Die legitimieren sich anders, ich bin nur Fan parlamentarischer Demokratie und ein Gegner von Volksentscheiden, da, wie sich hier auch öfters zeigt, viel mit Emotionen und wenig mit Reflektion und Sachverstand hantiert wird und das halte ich für kreuzgefährlich.
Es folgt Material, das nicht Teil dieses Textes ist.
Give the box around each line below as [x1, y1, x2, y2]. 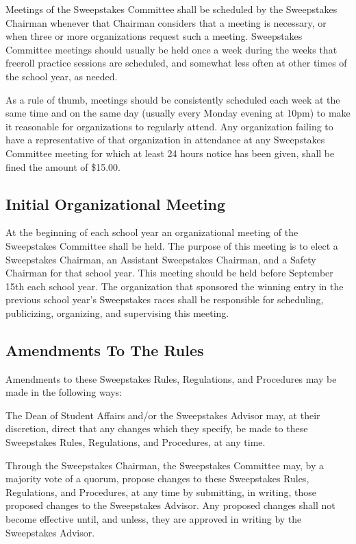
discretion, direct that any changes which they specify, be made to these [5, 421, 308, 436]
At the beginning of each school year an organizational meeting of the [5, 225, 298, 239]
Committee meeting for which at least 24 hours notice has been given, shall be [5, 145, 335, 160]
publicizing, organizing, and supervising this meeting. [5, 305, 229, 320]
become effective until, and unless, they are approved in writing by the [5, 512, 302, 526]
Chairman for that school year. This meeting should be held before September [5, 265, 333, 280]
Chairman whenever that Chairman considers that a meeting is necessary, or [5, 15, 327, 29]
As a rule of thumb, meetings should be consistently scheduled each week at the [5, 92, 340, 106]
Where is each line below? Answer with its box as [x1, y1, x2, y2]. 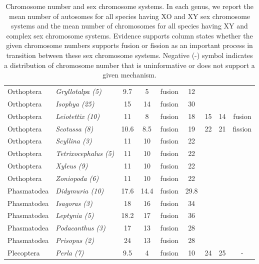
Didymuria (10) [55, 185, 104, 195]
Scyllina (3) [55, 135, 92, 146]
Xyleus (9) [55, 160, 88, 171]
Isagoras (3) [55, 197, 92, 208]
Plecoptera [7, 247, 40, 257]
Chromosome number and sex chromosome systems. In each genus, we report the [5, 1, 253, 11]
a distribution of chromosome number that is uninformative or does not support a [4, 59, 255, 70]
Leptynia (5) [55, 210, 94, 220]
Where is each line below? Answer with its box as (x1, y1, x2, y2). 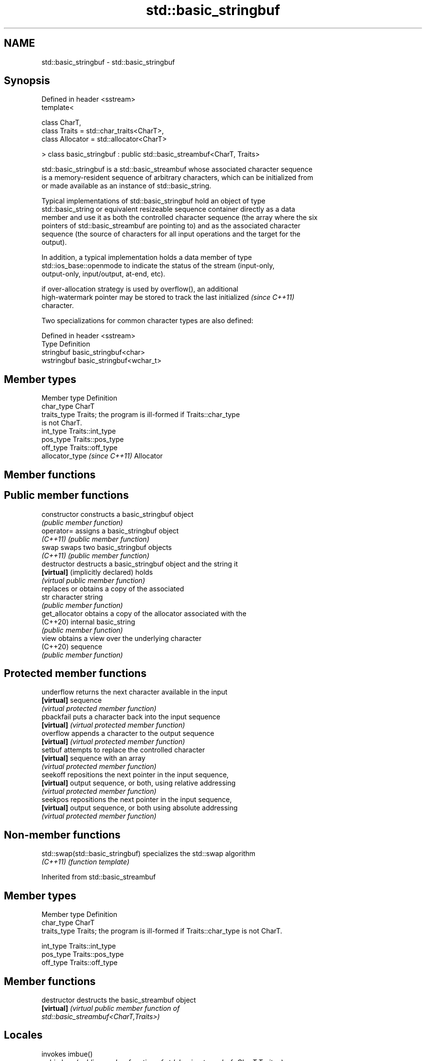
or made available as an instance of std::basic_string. (41, 182, 212, 190)
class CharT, (41, 118, 81, 127)
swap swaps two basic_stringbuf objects (41, 543, 172, 551)
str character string (41, 592, 103, 601)
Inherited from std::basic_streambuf (41, 873, 156, 881)
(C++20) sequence (41, 642, 103, 651)
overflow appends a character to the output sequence (41, 729, 214, 738)
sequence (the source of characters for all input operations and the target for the (41, 230, 301, 238)
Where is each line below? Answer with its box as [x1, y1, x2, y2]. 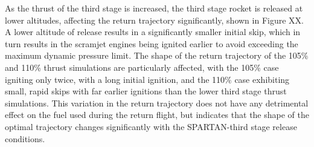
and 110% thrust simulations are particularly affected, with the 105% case [5, 60, 279, 73]
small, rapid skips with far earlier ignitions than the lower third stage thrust [5, 85, 287, 97]
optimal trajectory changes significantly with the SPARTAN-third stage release [5, 120, 297, 132]
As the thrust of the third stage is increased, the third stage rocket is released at [5, 2, 303, 14]
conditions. [5, 132, 45, 145]
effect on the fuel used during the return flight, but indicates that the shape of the [5, 108, 309, 121]
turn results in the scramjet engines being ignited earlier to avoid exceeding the [5, 37, 298, 50]
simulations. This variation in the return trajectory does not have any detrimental [5, 96, 309, 109]
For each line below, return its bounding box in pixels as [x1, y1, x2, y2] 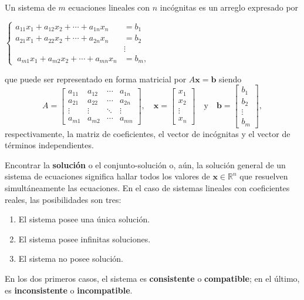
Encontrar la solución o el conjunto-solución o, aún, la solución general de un [5, 158, 286, 171]
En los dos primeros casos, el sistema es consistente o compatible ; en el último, [5, 272, 300, 285]
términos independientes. [5, 139, 94, 151]
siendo [219, 72, 242, 85]
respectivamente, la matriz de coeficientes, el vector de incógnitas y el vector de [5, 127, 291, 139]
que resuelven [239, 170, 288, 182]
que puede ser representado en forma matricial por [5, 72, 187, 85]
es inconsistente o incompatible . [5, 284, 133, 296]

Und nun Schluss bevor wieder der Mob aus dem Schrank geholt wird


----------



## Professor Tinca (24. März 2019)

Kochtopf schrieb:


> ich bin nur Fan parlamentarischer Demokratie und ein Gegner von Volksentscheiden,




Kannst du ja auch sein aber deshalb bitte nicht immer gleich Andersdenkende als "dumm" bezeichnen.
Das verhindert den Dialog(oder soll ihn verhindern?).

Es gibt nämlich auch gute Gründe für Volksabstimmungen, abseits von gegenseitigem "du-bist-du-dümmer-als-ich" Gehabe". 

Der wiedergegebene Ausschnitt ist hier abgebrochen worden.